Не то было с Лоренцо. Смерть Антонии в столь ужасных обстоятельствах тяжким бременем легла на его душу. От него осталась только тень. Ничто не доставляло ему радости. Его с трудом заставляли проглатывать пищу, необходимую для поддержания жизни, и все опасались чахотки. Единственным его утешением было общество Агнесы. Хотя волей судьбы они прежде редко бывали вместе, он питал к ней искреннейшую привязанность и дружбу. Сестра, заметив, как она ему необходима, почти не покидала его спальни, с неистощимым терпением слушала его сетования, успокаивала его кротким вниманием и сочувствием к его мукам. Она все еще жила во дворце Вилья-Франка, владельцы которого обходились с ней как с родной. Герцог сообщил отцу Виргинии о своих желаниях относительно его дочери. Партия была во всех отношениях превосходная: Лоренцо, наследник несметных богатств своего дяди, пользовался в Мадриде всеобщим уважением за приятные манеры, глубокие разносторонние познания и безупречное благородство поведения. Добавьте к этому, что маркиза узнала, какое сильное впечатление произвел он на сердце ее дочери.
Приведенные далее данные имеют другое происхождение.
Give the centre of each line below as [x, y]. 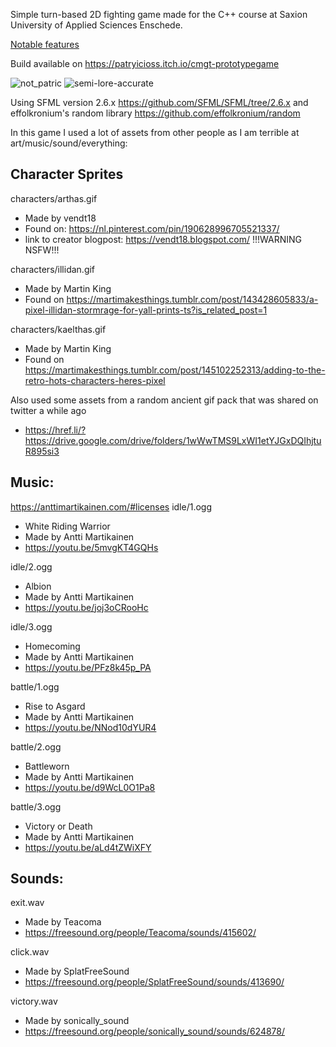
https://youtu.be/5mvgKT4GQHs [91, 547]
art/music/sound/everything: [69, 143]
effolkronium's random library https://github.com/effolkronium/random [155, 113]
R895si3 [42, 451]
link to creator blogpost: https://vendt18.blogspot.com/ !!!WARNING [163, 239]
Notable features [45, 44]
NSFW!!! [42, 250]
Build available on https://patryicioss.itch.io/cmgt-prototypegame [145, 63]
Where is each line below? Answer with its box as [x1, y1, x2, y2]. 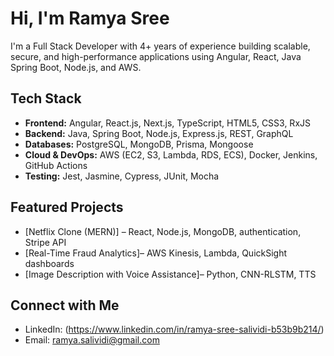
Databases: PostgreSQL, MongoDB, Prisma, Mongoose [24, 138, 254, 150]
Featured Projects [10, 199, 124, 216]
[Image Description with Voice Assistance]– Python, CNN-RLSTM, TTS [24, 268, 317, 280]
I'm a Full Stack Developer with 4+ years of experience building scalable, [10, 40, 311, 52]
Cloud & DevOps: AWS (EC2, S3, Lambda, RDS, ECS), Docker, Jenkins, [24, 148, 318, 161]
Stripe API [24, 236, 67, 248]
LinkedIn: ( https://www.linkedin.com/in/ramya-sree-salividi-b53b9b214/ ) [24, 323, 325, 336]
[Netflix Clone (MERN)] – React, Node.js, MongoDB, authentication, [24, 225, 302, 237]
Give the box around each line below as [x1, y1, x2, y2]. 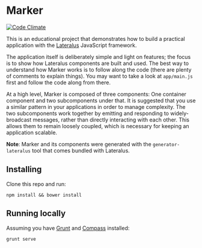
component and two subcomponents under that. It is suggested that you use [6, 97, 196, 104]
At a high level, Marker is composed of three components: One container [6, 90, 186, 98]
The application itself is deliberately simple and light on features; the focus [6, 53, 191, 60]
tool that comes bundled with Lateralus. [32, 147, 130, 154]
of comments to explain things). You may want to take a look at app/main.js [6, 72, 194, 79]
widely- [170, 110, 189, 117]
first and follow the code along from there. [6, 79, 111, 86]
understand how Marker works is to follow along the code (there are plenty [6, 66, 192, 73]
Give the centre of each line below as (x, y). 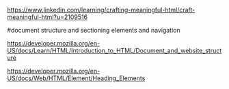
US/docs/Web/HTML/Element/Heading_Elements (76, 78)
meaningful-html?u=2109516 (47, 17)
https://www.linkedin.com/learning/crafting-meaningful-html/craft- (101, 10)
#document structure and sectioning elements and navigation (94, 30)
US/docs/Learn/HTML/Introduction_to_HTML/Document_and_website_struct (114, 51)
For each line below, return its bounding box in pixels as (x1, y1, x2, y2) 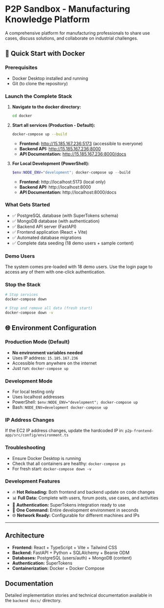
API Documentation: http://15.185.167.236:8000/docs (19, 151, 126, 157)
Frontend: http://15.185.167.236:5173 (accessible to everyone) (19, 141, 143, 146)
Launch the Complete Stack (5, 93, 72, 99)
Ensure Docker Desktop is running (12, 455, 82, 461)
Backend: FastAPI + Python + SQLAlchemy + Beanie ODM (12, 550, 130, 556)
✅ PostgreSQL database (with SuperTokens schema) (12, 212, 119, 219)
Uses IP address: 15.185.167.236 (12, 355, 78, 361)
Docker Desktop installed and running (12, 75, 88, 81)
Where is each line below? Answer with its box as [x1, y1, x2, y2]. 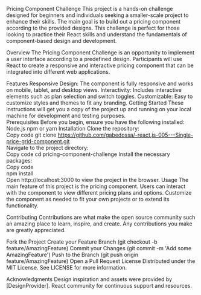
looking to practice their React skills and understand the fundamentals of [6, 31, 187, 38]
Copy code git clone [6, 131, 57, 138]
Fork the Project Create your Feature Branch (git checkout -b [6, 238, 158, 245]
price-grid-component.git [6, 138, 70, 144]
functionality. [6, 202, 39, 209]
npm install [6, 170, 34, 177]
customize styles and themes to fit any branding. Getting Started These [6, 99, 184, 106]
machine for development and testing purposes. [6, 112, 126, 119]
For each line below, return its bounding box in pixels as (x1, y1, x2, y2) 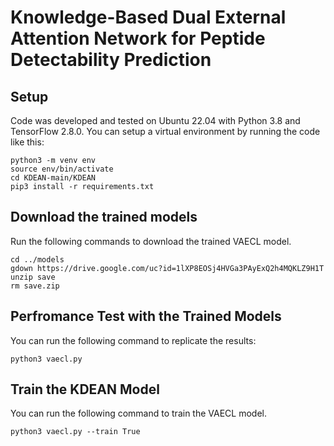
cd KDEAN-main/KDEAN (10, 173, 97, 183)
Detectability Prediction (10, 49, 212, 71)
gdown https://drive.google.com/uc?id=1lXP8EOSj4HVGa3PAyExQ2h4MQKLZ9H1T (10, 263, 325, 273)
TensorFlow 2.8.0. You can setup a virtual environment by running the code (10, 126, 321, 137)
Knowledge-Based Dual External (10, 6, 287, 29)
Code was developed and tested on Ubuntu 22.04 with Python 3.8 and (10, 115, 301, 126)
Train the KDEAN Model (10, 381, 160, 398)
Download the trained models (10, 209, 198, 226)
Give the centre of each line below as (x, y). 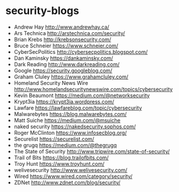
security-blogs (42, 11)
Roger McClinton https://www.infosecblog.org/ (70, 132)
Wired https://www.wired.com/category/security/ (73, 176)
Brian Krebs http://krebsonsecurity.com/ (63, 39)
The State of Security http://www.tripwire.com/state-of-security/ (92, 151)
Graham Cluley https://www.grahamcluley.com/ (71, 77)
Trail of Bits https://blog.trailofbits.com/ (61, 157)
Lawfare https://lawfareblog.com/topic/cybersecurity (78, 108)
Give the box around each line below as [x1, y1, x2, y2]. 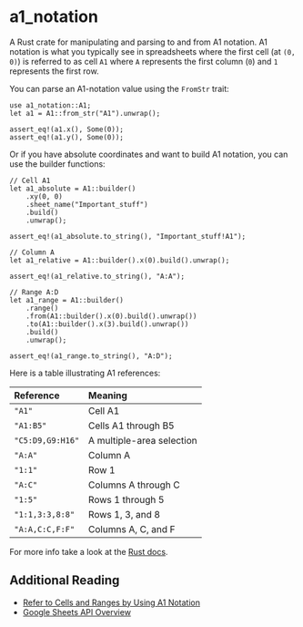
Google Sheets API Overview [22, 606, 132, 617]
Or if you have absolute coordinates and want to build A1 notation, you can [9, 149, 288, 159]
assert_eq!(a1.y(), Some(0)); [9, 132, 125, 142]
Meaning [87, 389, 127, 402]
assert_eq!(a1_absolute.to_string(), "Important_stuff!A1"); [9, 231, 247, 241]
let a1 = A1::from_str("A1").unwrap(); [9, 108, 161, 118]
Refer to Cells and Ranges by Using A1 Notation [22, 597, 200, 608]
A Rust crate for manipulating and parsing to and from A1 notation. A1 [9, 36, 268, 47]
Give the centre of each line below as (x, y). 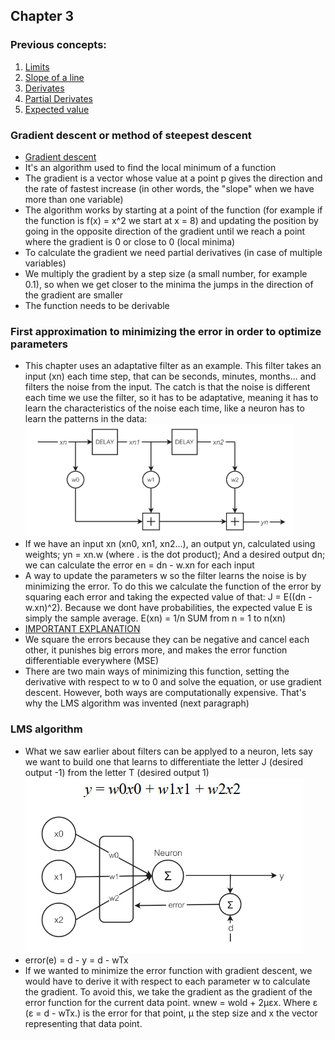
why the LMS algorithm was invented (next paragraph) (137, 703)
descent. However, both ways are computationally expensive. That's (165, 693)
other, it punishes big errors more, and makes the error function (156, 650)
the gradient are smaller (74, 295)
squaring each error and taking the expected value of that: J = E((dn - (168, 597)
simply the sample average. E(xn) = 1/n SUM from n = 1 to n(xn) (155, 618)
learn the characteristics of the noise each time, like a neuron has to (164, 408)
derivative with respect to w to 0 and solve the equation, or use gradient (173, 682)
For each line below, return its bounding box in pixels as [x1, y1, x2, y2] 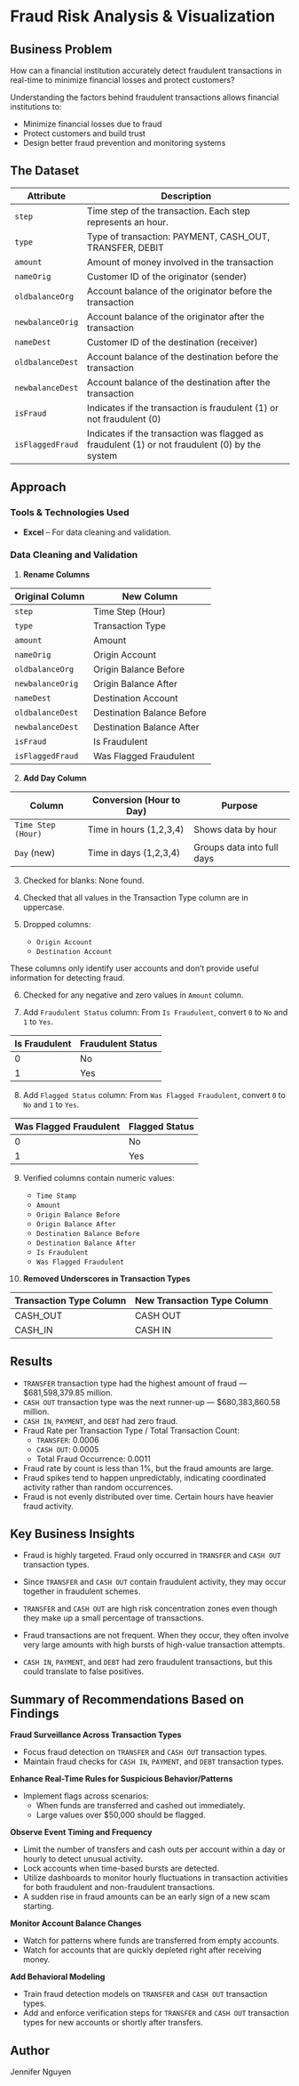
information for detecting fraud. [10, 972, 125, 982]
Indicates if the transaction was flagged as [86, 427, 264, 440]
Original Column [14, 590, 85, 602]
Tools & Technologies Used [10, 506, 130, 519]
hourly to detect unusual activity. [22, 1854, 144, 1864]
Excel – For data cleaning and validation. [22, 527, 171, 538]
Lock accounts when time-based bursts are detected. [22, 1863, 220, 1874]
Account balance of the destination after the [86, 376, 271, 388]
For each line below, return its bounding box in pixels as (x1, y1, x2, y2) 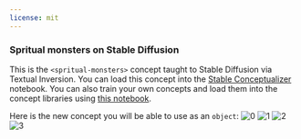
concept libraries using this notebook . (9, 93, 152, 104)
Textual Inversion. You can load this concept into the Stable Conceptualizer (9, 74, 292, 84)
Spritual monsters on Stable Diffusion (9, 43, 180, 55)
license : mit (9, 13, 59, 23)
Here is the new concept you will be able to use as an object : (9, 110, 240, 121)
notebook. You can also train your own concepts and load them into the (9, 83, 278, 94)
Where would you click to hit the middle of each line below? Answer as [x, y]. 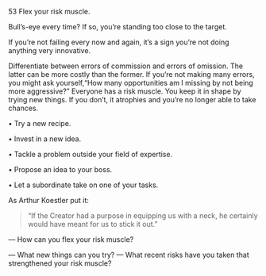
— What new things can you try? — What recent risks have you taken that [129, 255]
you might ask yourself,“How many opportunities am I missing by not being [131, 83]
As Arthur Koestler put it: [48, 200]
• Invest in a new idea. [45, 139]
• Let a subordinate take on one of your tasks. [83, 185]
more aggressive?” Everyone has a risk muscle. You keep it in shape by [125, 91]
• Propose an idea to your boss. [60, 169]
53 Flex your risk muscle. [49, 11]
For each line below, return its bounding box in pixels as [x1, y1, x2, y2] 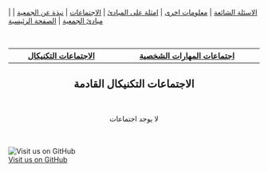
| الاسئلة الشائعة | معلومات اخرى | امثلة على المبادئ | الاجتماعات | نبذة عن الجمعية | [8, 8, 258, 17]
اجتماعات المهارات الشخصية [139, 50, 235, 61]
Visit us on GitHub [8, 154, 68, 164]
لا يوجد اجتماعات [109, 114, 159, 123]
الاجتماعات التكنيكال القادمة [73, 77, 195, 91]
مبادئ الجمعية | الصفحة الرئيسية [8, 16, 104, 25]
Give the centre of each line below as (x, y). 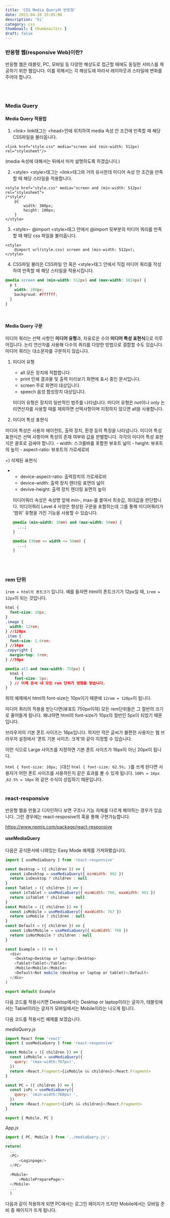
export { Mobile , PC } (29, 1118)
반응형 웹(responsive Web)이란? (44, 52)
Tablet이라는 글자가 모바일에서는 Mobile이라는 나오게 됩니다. (75, 1008)
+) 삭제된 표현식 (21, 460)
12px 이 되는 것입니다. (26, 598)
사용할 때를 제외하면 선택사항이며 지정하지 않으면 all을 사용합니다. (99, 409)
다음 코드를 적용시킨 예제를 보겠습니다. (43, 1019)
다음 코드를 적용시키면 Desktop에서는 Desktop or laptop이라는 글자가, (75, 1002)
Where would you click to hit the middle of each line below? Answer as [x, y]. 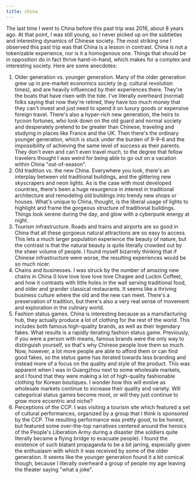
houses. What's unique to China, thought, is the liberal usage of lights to [101, 201]
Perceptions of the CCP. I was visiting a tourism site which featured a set [102, 407]
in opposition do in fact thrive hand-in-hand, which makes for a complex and [98, 59]
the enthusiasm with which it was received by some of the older [91, 451]
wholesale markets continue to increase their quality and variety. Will [97, 388]
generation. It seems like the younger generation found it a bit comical [99, 457]
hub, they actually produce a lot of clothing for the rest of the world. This [102, 320]
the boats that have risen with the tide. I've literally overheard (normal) [99, 96]
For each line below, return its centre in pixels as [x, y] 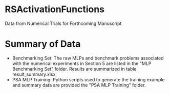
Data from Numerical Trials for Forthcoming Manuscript [63, 23]
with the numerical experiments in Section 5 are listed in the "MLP [82, 63]
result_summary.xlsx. [35, 74]
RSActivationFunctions [55, 9]
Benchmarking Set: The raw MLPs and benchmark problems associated [88, 58]
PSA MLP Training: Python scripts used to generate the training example [88, 79]
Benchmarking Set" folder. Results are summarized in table [74, 69]
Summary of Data [43, 44]
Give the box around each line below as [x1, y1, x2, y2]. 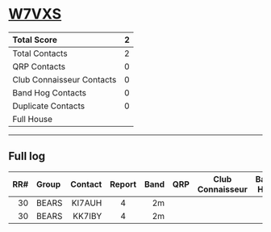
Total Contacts [12, 48, 68, 59]
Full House [12, 113, 53, 124]
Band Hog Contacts [12, 86, 87, 98]
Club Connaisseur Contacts [12, 74, 117, 85]
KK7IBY [72, 210, 102, 221]
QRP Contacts [12, 61, 66, 72]
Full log [8, 150, 46, 163]
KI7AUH [71, 197, 102, 209]
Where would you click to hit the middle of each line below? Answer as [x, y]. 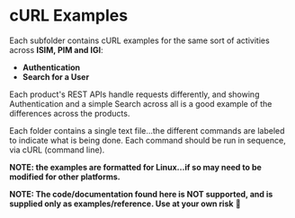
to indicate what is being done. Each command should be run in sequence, [147, 140]
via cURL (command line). [57, 150]
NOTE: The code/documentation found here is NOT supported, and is [141, 194]
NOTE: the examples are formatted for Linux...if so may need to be [136, 167]
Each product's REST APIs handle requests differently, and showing [134, 94]
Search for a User [56, 76]
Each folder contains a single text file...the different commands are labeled [147, 130]
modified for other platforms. [65, 177]
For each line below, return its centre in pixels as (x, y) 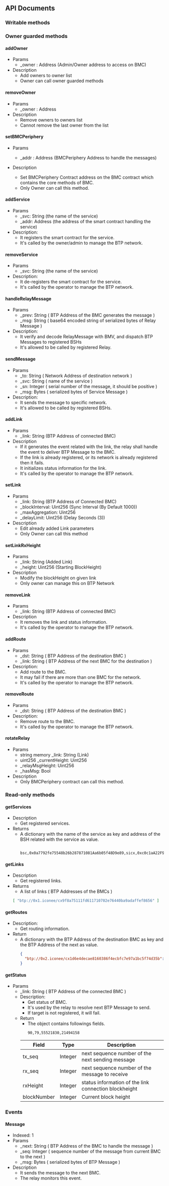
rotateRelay (18, 738)
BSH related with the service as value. (59, 839)
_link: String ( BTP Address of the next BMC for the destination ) (86, 661)
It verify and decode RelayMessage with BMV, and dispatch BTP (87, 337)
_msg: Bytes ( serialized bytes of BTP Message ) (70, 1162)
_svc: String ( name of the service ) (56, 381)
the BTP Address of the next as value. (59, 945)
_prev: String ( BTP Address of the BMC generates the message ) (87, 315)
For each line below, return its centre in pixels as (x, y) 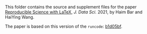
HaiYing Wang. (20, 17)
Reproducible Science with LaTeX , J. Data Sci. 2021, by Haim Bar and (74, 12)
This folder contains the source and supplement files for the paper (71, 7)
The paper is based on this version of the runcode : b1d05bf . (64, 26)
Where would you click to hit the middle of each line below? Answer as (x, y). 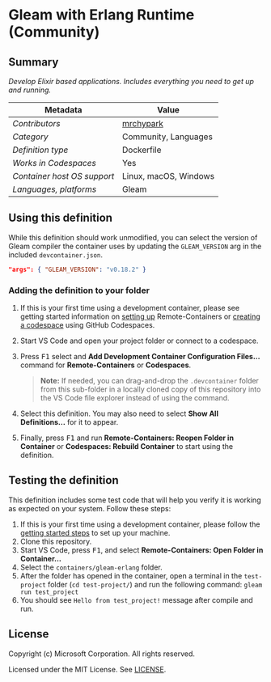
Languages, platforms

Поэтому предложение герцога они приняли без колебаний. Было испробовано все, чтобы Лоренцо воспылал к Виргинии чувствами, коих она более чем заслуживала. Агнеса часто приезжала к брату в сопровождении маркизы, а как только ему позволили покидать спальню, Виргинии иногда разрешалось под присмотром матери выражать ему пожелание скорейшего выздоровления. Это она делала с такой деликатностью, про Антонию упоминала с такой нежностью и сочувствием, а когда сострадала злосчастной судьбе своей соперницы, ее ясные глаза так дивно сияли сквозь слезы, что Лоренцо и смотрел на нее и слушал ее растроганно. Его родственники, как и сама Виргиния, замечали, что с каждым днем ее общество словно бы становится ему все приятнее и что он говорит о ней со все большим восхищением. Однако эти свои наблюдения они благоразумно держали при себе. Не было обронено ни единого слова, которое могло бы зародить подозрение об истинных их намерениях. Они продолжали ухаживать за ним точно также, как раньше, предоставляя времени преобразить дружбу, которую он уже питал к Виргинии, в более нежное чувство.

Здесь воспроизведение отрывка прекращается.